ATLANTA — A second Georgia county has uncovered 2,755 votes not previously counted in the state’s presidential race, narrowing Joe Biden’s lead over President Trump to under 13,000.
Gabriel Sterling, the state’s voting system manager, said Fayette County election workers didn’t initially upload votes stored on a memory card.
“They didn’t do the reconciliation process properly,” he said.
The breakdown of the uncounted ballots was 1,577 for Trump, 1,128 for Biden, 43 for Libertarian Jo Jorgensen, and seven write-in votes, Sterling said.
Tuesday’s incident marks the second time a big batch of votes were uncounted in the state’s original tally.
On Monday, election officials said they found 2,600 uncounted ballots in Floyd County.
“The reason you do an audit is to find this kind of thing,” Sterling, who oversaw the implementation of the new election system for the secretary of state’s office, said Monday night.

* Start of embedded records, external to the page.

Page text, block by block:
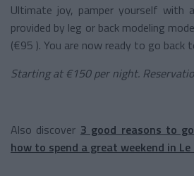
Ultimate joy, pamper yourself with a
provided by leg or back modeling
(€95 ). You are now ready to go
Starting at €150 per night.
Also discover 3 good reasons to
how to spend a great weekend in
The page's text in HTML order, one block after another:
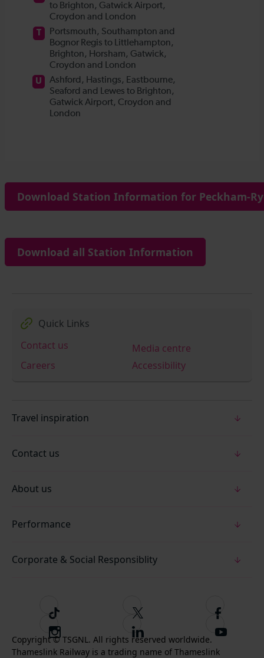
Download Station Information for Peckham-
Download all Station Information
Quick Links
Contact us
Media centre
Careers
Accessibility
Travel inspiration
Contact us
About us
Performance
Corporate & Social Responsiblity
T
i
k
t
F
o
l
l
F
o
l
l
I
n
F
o
S
Copyright © TSGNL. All rights reserved worldwide.
Thameslink Railway is a trading name of Thameslink
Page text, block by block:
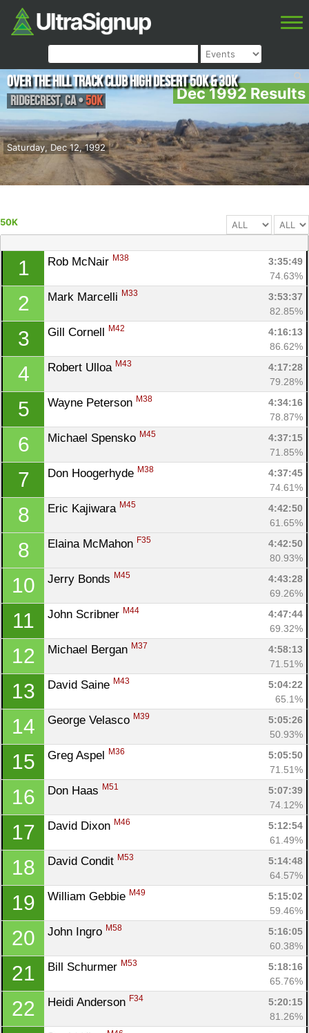
Dec 1992 Results
Saturday, Dec 12, 1992
Over The Hill Track Club High Desert 50K & 30K
Ridgecrest,CA•50K
50K
1 Rob McNair M38
3:35:49
74.63%
2 Mark Marcelli M33
3:53:37
82.85%
3 Gill Cornell M42
4:16:13
86.62%
4 Robert Ulloa M43
4:17:28
79.28%
5 Wayne Peterson M38
4:34:16
78.87%
6 Michael Spensko M45
4:37:15
71.85%
7 Don Hoogerhyde M38
4:37:45
74.61%
8 Eric Kajiwara M45
4:42:50
61.65%
8 Elaina McMahon F35
4:42:50
80.93%
10 Jerry Bonds M45
4:43:28
69.26%
11 John Scribner M44
4:47:44
69.32%
12 Michael Bergan M37
4:58:13
71.51%
13 David Saine M43
5:04:22
65.1%
14 George Velasco M39
5:05:26
50.93%
15 Greg Aspel M36
5:05:50
71.51%
16 Don Haas M51
5:07:39
74.12%
17 David Dixon M46
5:12:54
61.49%
18 David Condit M53
5:14:48
64.57%
19 William Gebbie M49
5:15:02
59.46%
20 John Ingro M58
5:16:05
60.38%
21 Bill Schurmer M53
5:18:16
65.76%
22 Heidi Anderson F34
5:20:15
81.26%
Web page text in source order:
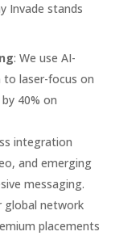
Invade stands
: We use AI-
laser-focus on
40% on
integration
and emerging
messaging.
global network
placements
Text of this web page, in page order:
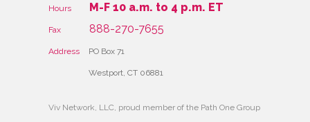
Hours M-F 10 a.m. to 4 p.m. ET
Fax 888-270-7655
Address PO Box 71
Westport, CT 06881
Viv Network, LLC, proud member of the Path One Group
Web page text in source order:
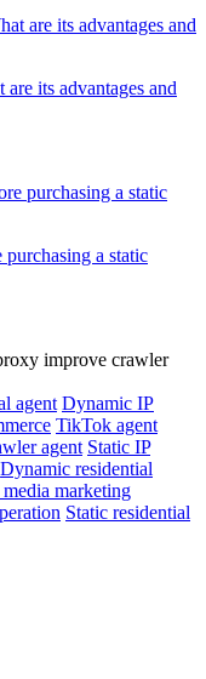
its advantages and
a static
agent Dynamic IP
TikTok agent
agent Static IP
Dynamic residential
marketing
Static residential
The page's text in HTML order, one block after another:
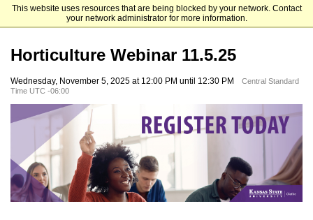
This website uses resources that are being blocked by your network. Contact
your network administrator for more information.
Kansas State University Graduate Admissions
Horticulture Webinar 11.5.25
Wednesday, November 5, 2025 at 12:00 PM until 12:30 PM
Central Standard
Time UTC -06:00
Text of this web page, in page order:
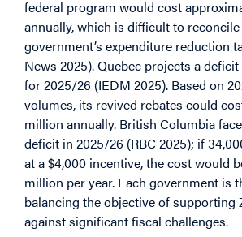
federal program would cost
annually, which is difficult to
government’s expenditure reduction
News 2025). Quebec projects a
for 2025/26 (IEDM 2025). Based on
volumes, its revived rebates could
million annually. British Columbia
deficit in 2025/26 (RBC 2025); if
at a $4,000 incentive, the cost would
million per year. Each government is
balancing the objective of supporting
against significant fiscal challenges.
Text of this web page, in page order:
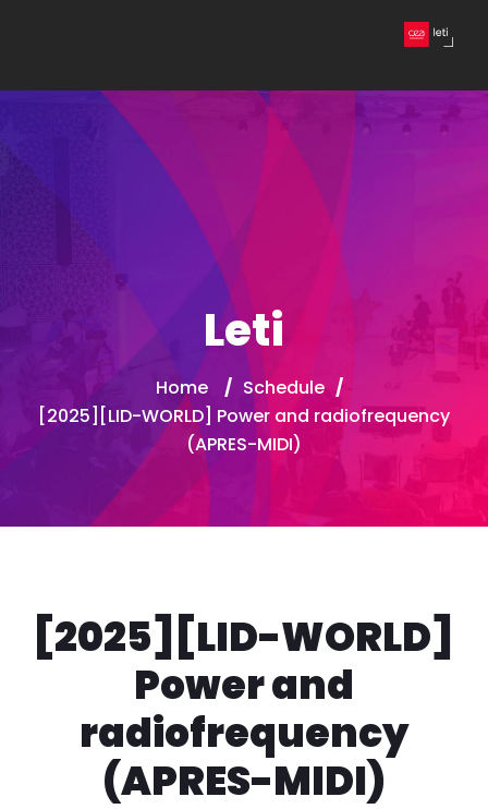
Leti
Home / Schedule /
[2025][LID-WORLD] Power and radiofrequency
(APRES-MIDI)
[2025][LID-WORLD]
Power and
radiofrequency
(APRES-MIDI)
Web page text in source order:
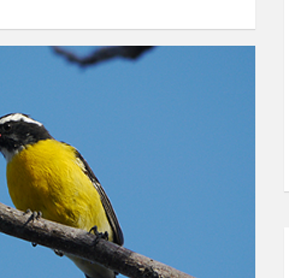
st
d
o
n
e
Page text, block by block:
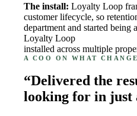
The install: Loyalty Loop
customer lifecycle, so
department and started being
Loyalty Loop
installed across multiple
A COO ON WHAT
“Delivered the
looking for in just

In that incident, the error occurred because county election officials failed to upload votes from a memory card in a ballot scanning machine, Sterling said, adding that he believed Floyd County’s elections director should resign.
Both counties will have to recertify their results, and the margin between Trump and Biden currently sits around 13,000.

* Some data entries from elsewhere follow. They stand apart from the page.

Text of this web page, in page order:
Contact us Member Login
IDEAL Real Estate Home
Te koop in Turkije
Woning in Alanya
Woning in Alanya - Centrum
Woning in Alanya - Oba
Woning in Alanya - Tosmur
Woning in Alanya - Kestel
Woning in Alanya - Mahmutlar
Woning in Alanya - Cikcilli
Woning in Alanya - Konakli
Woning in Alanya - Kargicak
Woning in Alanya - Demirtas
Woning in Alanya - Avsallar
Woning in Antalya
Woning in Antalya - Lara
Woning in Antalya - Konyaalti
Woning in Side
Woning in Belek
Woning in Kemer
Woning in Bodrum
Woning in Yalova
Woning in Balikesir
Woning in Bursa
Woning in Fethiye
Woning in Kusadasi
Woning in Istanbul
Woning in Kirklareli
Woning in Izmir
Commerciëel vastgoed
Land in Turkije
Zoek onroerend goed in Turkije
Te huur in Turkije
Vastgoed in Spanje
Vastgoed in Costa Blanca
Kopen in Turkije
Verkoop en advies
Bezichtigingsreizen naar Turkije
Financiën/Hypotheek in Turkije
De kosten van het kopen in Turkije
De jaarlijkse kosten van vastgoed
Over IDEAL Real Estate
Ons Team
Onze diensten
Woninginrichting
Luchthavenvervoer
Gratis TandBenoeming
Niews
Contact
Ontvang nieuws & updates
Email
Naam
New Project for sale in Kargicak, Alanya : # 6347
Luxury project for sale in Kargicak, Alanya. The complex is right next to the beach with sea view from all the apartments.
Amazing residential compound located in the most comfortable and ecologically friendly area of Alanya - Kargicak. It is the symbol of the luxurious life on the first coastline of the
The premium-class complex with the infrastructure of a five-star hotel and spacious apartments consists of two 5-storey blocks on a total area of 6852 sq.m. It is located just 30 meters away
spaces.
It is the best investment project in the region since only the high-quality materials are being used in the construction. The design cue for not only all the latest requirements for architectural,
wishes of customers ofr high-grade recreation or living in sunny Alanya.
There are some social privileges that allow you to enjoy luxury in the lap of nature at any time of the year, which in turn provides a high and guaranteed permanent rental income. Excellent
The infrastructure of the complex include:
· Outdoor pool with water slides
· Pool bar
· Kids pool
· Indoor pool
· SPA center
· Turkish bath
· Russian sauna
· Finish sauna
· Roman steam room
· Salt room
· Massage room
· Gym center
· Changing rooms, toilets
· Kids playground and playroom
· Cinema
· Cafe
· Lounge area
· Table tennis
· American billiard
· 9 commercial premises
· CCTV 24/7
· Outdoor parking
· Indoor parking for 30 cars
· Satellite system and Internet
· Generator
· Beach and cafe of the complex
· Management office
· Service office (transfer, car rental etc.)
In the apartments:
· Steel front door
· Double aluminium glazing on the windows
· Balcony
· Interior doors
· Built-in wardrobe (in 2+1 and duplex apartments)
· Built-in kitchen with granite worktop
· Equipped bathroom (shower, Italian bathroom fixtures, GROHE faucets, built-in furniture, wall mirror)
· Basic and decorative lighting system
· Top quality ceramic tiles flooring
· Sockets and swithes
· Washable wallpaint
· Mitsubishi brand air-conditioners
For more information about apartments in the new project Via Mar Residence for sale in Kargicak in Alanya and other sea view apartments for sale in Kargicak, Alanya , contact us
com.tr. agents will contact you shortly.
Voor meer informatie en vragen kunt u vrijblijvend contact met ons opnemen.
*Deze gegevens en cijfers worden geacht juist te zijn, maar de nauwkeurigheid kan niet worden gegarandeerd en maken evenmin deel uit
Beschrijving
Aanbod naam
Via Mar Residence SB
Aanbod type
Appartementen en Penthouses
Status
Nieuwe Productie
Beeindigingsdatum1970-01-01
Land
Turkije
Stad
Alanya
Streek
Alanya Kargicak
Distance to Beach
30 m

The news comes on the heels of an announcement by embattled Secretary of State Brad Raffensperger, who said a random audit of a sample of Georgia’s new voting machines found no evidence of hacking or tampering.
The audit was done on a random sample from voting machines in Cobb, Douglas, Morgan, Paulding, Spalding, and Floyd counties.
Election officials in the state’s 159 counties have until 11:59 p.m. Wednesday to finish the recount. The results will be certified on Friday.